The Governmental Affairs Committee, since given the more sweeping name Homeland Security and Governmental Affairs Committee, has a purview that mostly encompasses waste. By far the most important set of hearings that Thompson managed as chairman was an examination of campaign-finance abuses during the 1996 presidential election. The hearings made front-page news for months and were covered live. They offer one of those occasions where we can judge potential presidents—how they fought for their ideals and balanced constituencies, roused the public, and moved their colleagues. At this crucial moment, Thompson blew it.
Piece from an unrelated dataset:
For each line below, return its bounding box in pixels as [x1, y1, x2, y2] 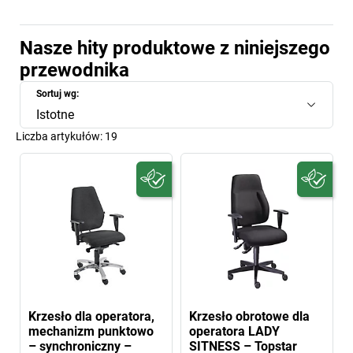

The hearings began after disclosures of sleaziness in Bill Clinton’s 1996 reelection campaign. Some of those incidents are now well-known. There was Al Gore’s famed visit to a Buddhist temple in California and the White House coffees for top donors, not to mention the practice of allowing major contributors to stay in the Lincoln Bedroom. (Hey, better that than, say, letting oil bigwigs have their way, as seems to have happened with Dick Cheney’s energy task force of a few years back.) Some Clinton donors, 22 to be exact, were convicted of making illegal campaign contributions. The names of those embroiled—James Riady, Maria Hsia, John Huang—read like answers in a ’90s version of political Trivial Pursuit. (I should note that my spouse worked for Bill Clinton’s 1992 presidential bid and now works for Hillary Clinton, but did not work on the 1996 campaign.)

In 1997, as these revelations unfolded, Thompson used his chairman’s powers to investigate. For Thompson, the hearings represented his highest-profile appearance since being elected a senator from Tennessee in 1994, when he took over the seat vacated by Al Gore. Then as now, Thompson was a star, and the campaign-finance hearings should have been a natural fit for him. During the 1973 Senate Watergate hearings, Thompson earned plaudits for his bipartisanship and for famously asking the questions that revealed to the public the existence of a White House taping system.